The repressor functions by binding to an operator (formally denoted O_lac ) at the start of the lacZYA cluster. The sequence of the operator includes an inverted repeat. The operator lies between the promoter (P_lac ) and the structural genes (lacZYA). When the repressor binds at the operator, it prevents RNA polymerase from initiating transcription at the promoter. FIGURE 1 expands our view of the region at the start of the lac structural genes. The operator extends from position −5 just upstream of the mRNA start point to position +21 within the transcription unit; thus it overlaps the 3′, right end of the promoter. A mutation that inactivates the operator also causes constitutive expression.


FIGURE 1.The lac repressor and RNA polymerase bind at sites that overlap around the transcription start point of the lac operon.
When cells of E. coli are grown in the absence of a β-galactoside they have no need for β-galactosidase, and they contain very few molecules of the enzyme, about five per cell. When a suitable substrate is added, the enzyme activity appears very rapidly in the bacteria. Within 2 to 3 minutes some enzyme is present, and soon each bacterium accumulates approximately 5,000 molecules of enzyme. (Under suitable conditions, β-galactosidase can account for 5% to 10% of the total soluble protein of the bacterium.) If the substrate is removed from the medium, the synthesis of the enzyme stops as rapidly as it started.

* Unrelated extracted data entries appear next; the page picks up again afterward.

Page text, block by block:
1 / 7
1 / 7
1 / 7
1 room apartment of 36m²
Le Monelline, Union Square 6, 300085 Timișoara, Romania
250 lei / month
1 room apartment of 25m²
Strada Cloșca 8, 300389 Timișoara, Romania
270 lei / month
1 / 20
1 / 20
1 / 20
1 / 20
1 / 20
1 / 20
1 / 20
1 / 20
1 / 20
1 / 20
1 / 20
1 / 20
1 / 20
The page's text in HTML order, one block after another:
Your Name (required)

FIGURE 2 summarizes the essential features of this induction. Control of transcription of the lac operon responds very rapidly to the inducer, as shown in the upper part of the figure. In the
absence of inducer, the operon is transcribed at a very low basal level (this is an important concept; see the next section, lac Repressor Is Controlled by a Small-Molecule Inducer). Transcription is stimulated as soon as inducer is added; the amount of lac mRNA increases rapidly to an induced level that reflects a balance between synthesis and degradation of the mRNA.

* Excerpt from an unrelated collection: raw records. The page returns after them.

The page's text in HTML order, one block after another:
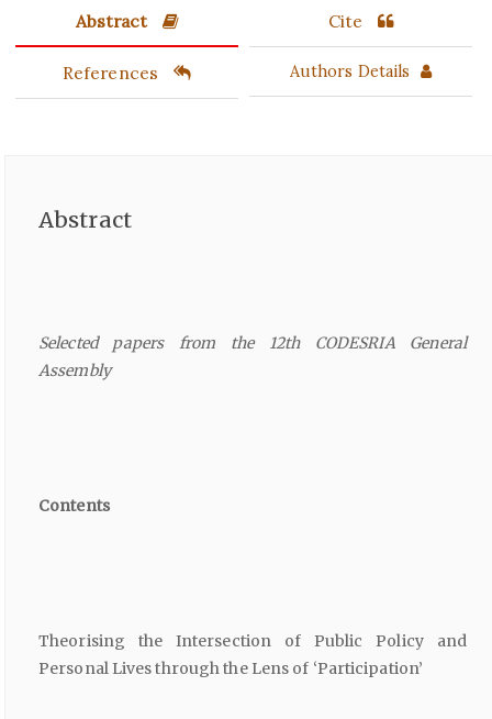
Abstract Cite
References Authors Details
Abstract
Selected papers from the 12th CODESRIA General
Assembly
Contents
Theorising the Intersection of Public Policy and
Personal Lives through the Lens of ‘Participation’
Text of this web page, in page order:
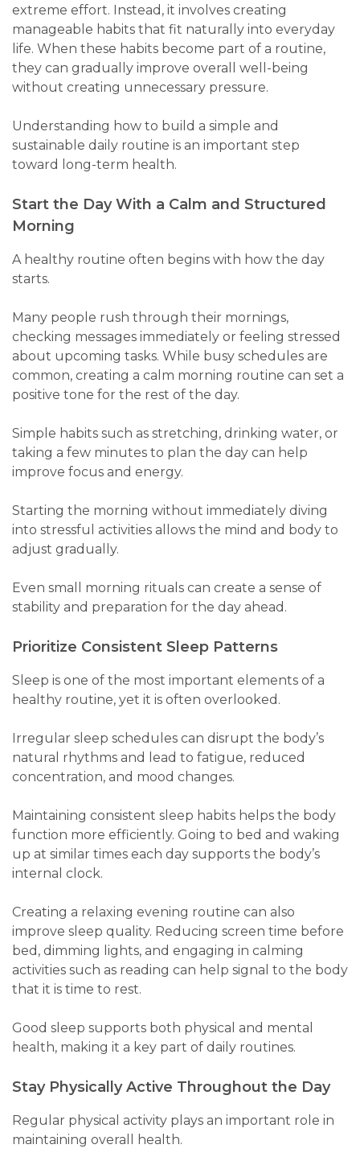
extreme effort. Instead, it involves creating
manageable habits that fit naturally into everyday
life. When these habits become part of a routine,
they can gradually improve overall well-being
without creating unnecessary pressure.
Understanding how to build a simple and
sustainable daily routine is an important step
toward long-term health.
Start the Day With a Calm and Structured
Morning
A healthy routine often begins with how the day
starts.
Many people rush through their mornings,
checking messages immediately or feeling stressed
about upcoming tasks. While busy schedules are
common, creating a calm morning routine can set a
positive tone for the rest of the day.
Simple habits such as stretching, drinking water, or
taking a few minutes to plan the day can help
improve focus and energy.
Starting the morning without immediately diving
into stressful activities allows the mind and body to
adjust gradually.
Even small morning rituals can create a sense of
stability and preparation for the day ahead.
Prioritize Consistent Sleep Patterns
Sleep is one of the most important elements of a
healthy routine, yet it is often overlooked.
Irregular sleep schedules can disrupt the body’s
natural rhythms and lead to fatigue, reduced
concentration, and mood changes.
Maintaining consistent sleep habits helps the body
function more efficiently. Going to bed and waking
up at similar times each day supports the body’s
internal clock.
Creating a relaxing evening routine can also
improve sleep quality. Reducing screen time before
bed, dimming lights, and engaging in calming
activities such as reading can help signal to the body
that it is time to rest.
Good sleep supports both physical and mental
health, making it a key part of daily routines.
Stay Physically Active Throughout the Day
Regular physical activity plays an important role in
maintaining overall health.
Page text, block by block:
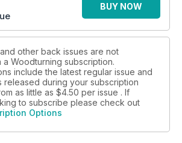
also have ‘Kit & tools’, ‘Leader’ from
& About’ and we give you a sneak peek
and more in issue 270!
BUY NOW
other back issues are not
a Woodturning subscription.
include the latest regular issue and
released during your subscription
as little as $4.50 per issue . If
to subscribe please check out
Options

FIGURE 2. Addition of the inducer results in rapid induction of lac mRNA and is followed after a short lag by synthesis of the enzymes; removal of the inducer is followed by rapid cessation of synthesis.
The lac mRNA (as most mRNA is in bacteria) is extremely unstable and decays with a half-life of only about 3 minutes. This feature allows induction to be reversed rapidly by repressing transcription as soon as the inducer is removed. In a very short time all the lac mRNA is destroyed and enzyme synthesis ceases.
The production of protein is followed in the lower part of the figure. Translation of the lac mRNA produces β-galactosidase (and the products of the other lac genes). A short lag occurs between the appearance of lac mRNA and the appearance of the first completed enzyme molecules (about 2 minutes lapse between the rise of mRNA from basal level and increased protein level). A similar lag occurs between reaching maximal induced levels of mRNA and protein. When the inducer is removed, synthesis of the enzyme ceases almost immediately (as the lacZYA mRNA is quickly degraded), but the β-galactosidase in the cell is more stable; thus the enzyme activity remains at the induced level for longer.